#ビジネスにちょっとだけ役立つかもしれないこと 『フルーガル・イノベーション』
「ふ〜ふ〜がるるるる」
ボクは小学生の頃、ブルドックに噛まれたことがある。
実家が風呂の工事をしていて、しばらく、祖父に連れられ銭湯にいっていた時のことだ。
自宅から銭湯までは自転車だ。
その道すがら、二匹の犬を連れたおじさんがいた。
一匹はミニチュアピンシャー(ちっちゃいドーベルマン)
そして、もう一匹が、そのブルドック
交差点で信号待ちをしていると、「ふる〜ふる〜」「がるるる…」という唸り声が徐々に近づいてくる。
いやだなぁ、いやだなぁ
怖いなぁ、怖いなぁ
と、思っていたのも束の間、ガブっ!
ブルドックに太ももを噛まれた。
自転車ごと転び、ボクは泣き出し、その場は騒然となった。
そのブルドックはボクの足から離れたあとも、「ふる〜がるる、、、」と、唸っていましたとさ…
ということで、
「フルーガル・イノベーション」という言葉を聞いた事があるでしょうか?
フルーガル(質素なとか、倹約的なとかって意味)な資産で最大の効果を発揮するようなイノベーションです。
小さい資産を不利と考えるのではなく、効率化よりも機敏さ(アジャイル)を活かそうという手法です。
現在のコロナ禍において注目されるべき手法だと思います。
企業は現在のコロナ禍の中で資産を使えない。それほどまでに追い込まれています。そういう時にマネジメントは、なにをするかというとコストカットです。分かりやすいですからね。
しかし、このコストカットをずっと続けていく訳にはいかないのです。
ここで登場するのが、フルーガル・イノベーションという事です。
フルーガルイノベーションを実現するためにはいろいろとあると思いますが、個人的にはやっぱり「ダイナミック・ケイパビリティ」の考え方です。
DXの本質でもダイナミック・ケイパビリティを取り上げいますので参考にしてみてもらえると幸いです。
フルーガルという事で資産が使えない、コロナの影響により資産が小さくなってしまった。そういった時に資産を再配置、再編成して素早くチャンスを掴む能力を養うという事がコロナ禍におけるフルーガルなダイナミックケイパビリティです。
ここで、やってはいけない注意すべきことは、資産からイノベーションを考える事です。
これでは、まずもってイノベーションは起きません。
小さい資産でイノベーションを考えるのではなく、イノベーションを考えて実現する方法をフルーガルにするのです。
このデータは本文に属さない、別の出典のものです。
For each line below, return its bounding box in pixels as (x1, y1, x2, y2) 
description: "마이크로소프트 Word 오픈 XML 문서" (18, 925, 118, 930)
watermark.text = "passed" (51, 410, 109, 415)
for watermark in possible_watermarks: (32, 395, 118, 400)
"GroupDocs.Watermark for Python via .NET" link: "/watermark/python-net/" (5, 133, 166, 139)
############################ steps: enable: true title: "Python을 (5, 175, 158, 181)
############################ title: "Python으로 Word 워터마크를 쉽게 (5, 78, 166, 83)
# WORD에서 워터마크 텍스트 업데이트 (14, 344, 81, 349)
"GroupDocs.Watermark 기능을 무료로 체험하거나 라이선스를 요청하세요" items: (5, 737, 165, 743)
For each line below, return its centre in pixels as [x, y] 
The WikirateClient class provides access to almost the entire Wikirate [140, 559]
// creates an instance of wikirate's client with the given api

基本は顧客、市場、社会的な課題に目を向けてイノベーションのアイデアを出すことです。
その環境下で、そのイノベーションを実現するには限られた資源でどうするかを考えなければいけません。
このような環境だからこそできるフルーガルでアジャイルなイノベーションを起こせた企業が、今後生き残っていくのだと思います。
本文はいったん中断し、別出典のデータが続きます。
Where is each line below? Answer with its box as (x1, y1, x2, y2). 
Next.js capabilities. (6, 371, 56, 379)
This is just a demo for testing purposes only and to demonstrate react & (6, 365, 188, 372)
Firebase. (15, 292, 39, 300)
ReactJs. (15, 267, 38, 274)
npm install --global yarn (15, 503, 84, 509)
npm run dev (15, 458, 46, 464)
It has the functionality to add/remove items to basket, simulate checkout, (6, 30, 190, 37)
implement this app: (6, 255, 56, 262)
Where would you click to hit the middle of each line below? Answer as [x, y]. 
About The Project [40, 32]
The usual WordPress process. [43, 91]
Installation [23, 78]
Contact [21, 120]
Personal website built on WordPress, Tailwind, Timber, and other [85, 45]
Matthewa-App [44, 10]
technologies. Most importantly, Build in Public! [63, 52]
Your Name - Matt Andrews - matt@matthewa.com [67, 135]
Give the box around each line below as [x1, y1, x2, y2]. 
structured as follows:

最小限の資源、コストで、最大の価値を生み出すことです
通常はトレードオフと考えるところをこれからは、まずトレードオンを考えていくことが求められます。
このためには、まずは意識改革が必要です。
トレードオフで考えることを禁止する。
コストをかけて良い製品を作るのではなく、コストをかけず、最小の資源で最大の価値を提供するということです。
ポイントは、良い製品と最大の価値は異なるという事です。
こうしたフルーガル・イノベーションにより創造された商品やサービスは顧客に最大の価値を提供するだけではなく、他社からもマネされにくくなります。
では、どうしたらフルーガルイノベーションが実現できるのか考えてみます。
#まずは、意識改革をする
常にトレードオンで考えること
最小の資源で最大の価値を
KPIを設けてその制約の中でイノベーションを実現する
#アジャイルな組織にする
小さな組織で素早く判断ができるように権限を委譲する
#クラウドの活用
全てを自社で実現せずクラウドで代用できるものは代用する
この3つが基本です。
他にもフルーガルイノベーションを実現する要素はありますが、この3つをしっかりと意識することです。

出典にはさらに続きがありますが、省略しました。